### GIVEN RECORDS
• • • •

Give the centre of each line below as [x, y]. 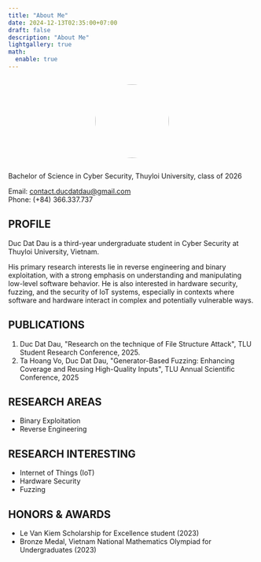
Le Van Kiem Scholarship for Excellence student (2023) [109, 533]
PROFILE [29, 224]
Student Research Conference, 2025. [80, 352]
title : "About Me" [38, 15]
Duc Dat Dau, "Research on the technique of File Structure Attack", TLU [135, 343]
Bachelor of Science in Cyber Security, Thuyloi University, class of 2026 [125, 176]
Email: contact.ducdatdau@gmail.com [70, 191]
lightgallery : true [40, 45]
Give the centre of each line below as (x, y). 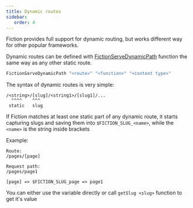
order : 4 (24, 22)
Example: (17, 141)
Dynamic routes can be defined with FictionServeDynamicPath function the (97, 57)
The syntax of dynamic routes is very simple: (60, 85)
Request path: (23, 167)
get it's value (22, 199)
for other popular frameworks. (42, 45)
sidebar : (17, 17)
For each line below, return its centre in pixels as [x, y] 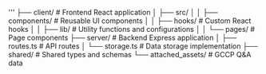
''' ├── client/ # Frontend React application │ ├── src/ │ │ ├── [113, 12]
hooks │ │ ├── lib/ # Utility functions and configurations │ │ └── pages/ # [132, 29]
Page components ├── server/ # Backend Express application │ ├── [123, 37]
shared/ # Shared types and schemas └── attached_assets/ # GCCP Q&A [130, 55]
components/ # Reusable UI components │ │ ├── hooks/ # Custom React [130, 21]
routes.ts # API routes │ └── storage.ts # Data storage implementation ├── [133, 46]
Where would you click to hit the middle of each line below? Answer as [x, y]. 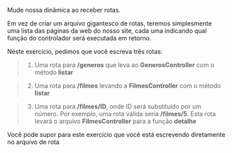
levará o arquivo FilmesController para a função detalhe [115, 121]
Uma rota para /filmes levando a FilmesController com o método [128, 85]
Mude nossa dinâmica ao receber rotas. [64, 10]
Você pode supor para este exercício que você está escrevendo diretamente [116, 135]
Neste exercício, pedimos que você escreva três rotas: [85, 52]
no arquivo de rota [34, 142]
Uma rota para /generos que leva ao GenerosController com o [124, 65]
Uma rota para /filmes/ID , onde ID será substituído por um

• • • •

### PROBLEM TO WORK ON
Show every line of the listing containing the string "rotas" by copying it.

### SOLUTION
Mude nossa dinâmica ao receber rotas. [64, 10]
Neste exercício, pedimos que você escreva três rotas: [85, 52]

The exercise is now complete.